心底仅剩的一丝麻木,彻底碎裂,死寂的眼底,终于泛起了决绝的波澜。
没有恨,没有怨,只有坚定不移的执念。
他绝不屈服,绝不妥协,绝不让自己的能力,变成屠戮同胞的利刃,绝不沦为操控族群的工具。
他的能力,生来属于自己,从不是用来维系黑暗、奴役同类的;
他的尊严,宁折不弯,从不是可以任由践踏、肆意扭曲的;
他的信仰,至死不渝,绝不能因他,崩塌覆灭。
事到如今,唯有一死,方能保全底线,方能守护同胞,方能彻底挣脱所有掌控、所有囚禁、所有屈辱、所有黑暗。
保住性命毫无意义,苟且偷生只剩屈辱,唯有自毁本源腺体,彻底损毁自身能力,才能让元老会的野心彻底落空,才能不让自己的能力害及无辜,才能守住最后的尊严与信仰,才能彻底脱离这人间炼狱,挣脱谢烬的偏执囚禁,获得真正的、永久的自由。
身体的剧痛,心底的屈辱,底线被触碰的震怒,万念俱灰后的决绝,尽数交织在林疏心底。
他依旧安静地躺在实验台上,眉眼平静,没有丝毫外露,可心底,已然定下死志。
后颈腺体,是他的本源,是他能力的根源,也是他最后的底线。
既然这世间留不下他的尊严,容不下他的信仰,护不住他的同胞,那便亲手毁了这副腺体,毁了这一身能力,以死明志,以死护道,以死解脱。

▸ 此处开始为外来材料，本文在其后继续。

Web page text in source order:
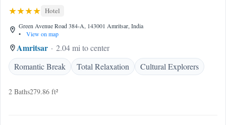
Hotel
Green Avenue Road 384-A, 143001 Amritsar, India
•
View on map
Amritsar
2.04 mi to center
Romantic Break
Total Relaxation Cultural Explorers
2 Baths279.86 ft²

谢烬立于实验舱一侧,将林疏眼底的决绝尽收眼底,心口剧痛,芯片疯狂反噬,他满心挣扎,却无力阻止这场实验,无力阻挡权贵野心,更无力安抚眼前遍体鳞伤、底线尽触的人。
他能护住他的性命,却守不住他的尊严,更拦不住他赴死的心。
极致的屈辱,彻底触碰的底线,断了林疏最后一丝生念,也彻底敲定了他自毁腺体、死遁脱身的绝路,没有半分回转余地。